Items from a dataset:
#####
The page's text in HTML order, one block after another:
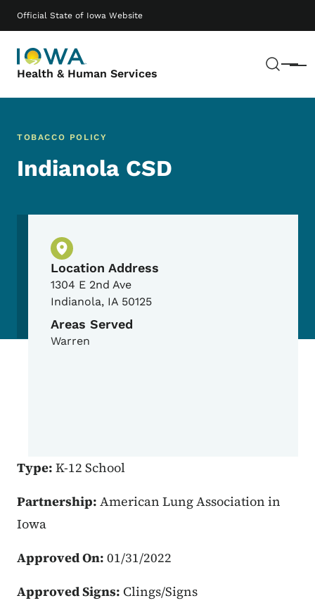
Official State of Iowa Website
Health & Human Services Menu
Main navigation
TOBACCO POLICY
Indianola CSD
Physical Location
Location Address
1304 E 2nd Ave
Indianola, IA 50125
Areas Served
Warren
Type: K-12 School
Partnership: American Lung Association in
Iowa
Approved On: 01/31/2022
Approved Signs: Clings/Signs
#####
YOUR GOAL: Transcribe each of the records above precisely, with no pictures in the copy.

ANSWER TO THE EXERCISE:
The page's text in HTML order, one block after another:
Official State of Iowa Website
Health & Human Services Menu
Main navigation
TOBACCO POLICY
Indianola CSD
Physical Location
Location Address
1304 E 2nd Ave
Indianola, IA 50125
Areas Served
Warren
Type: K-12 School
Partnership: American Lung Association in
Iowa
Approved On: 01/31/2022
Approved Signs: Clings/Signs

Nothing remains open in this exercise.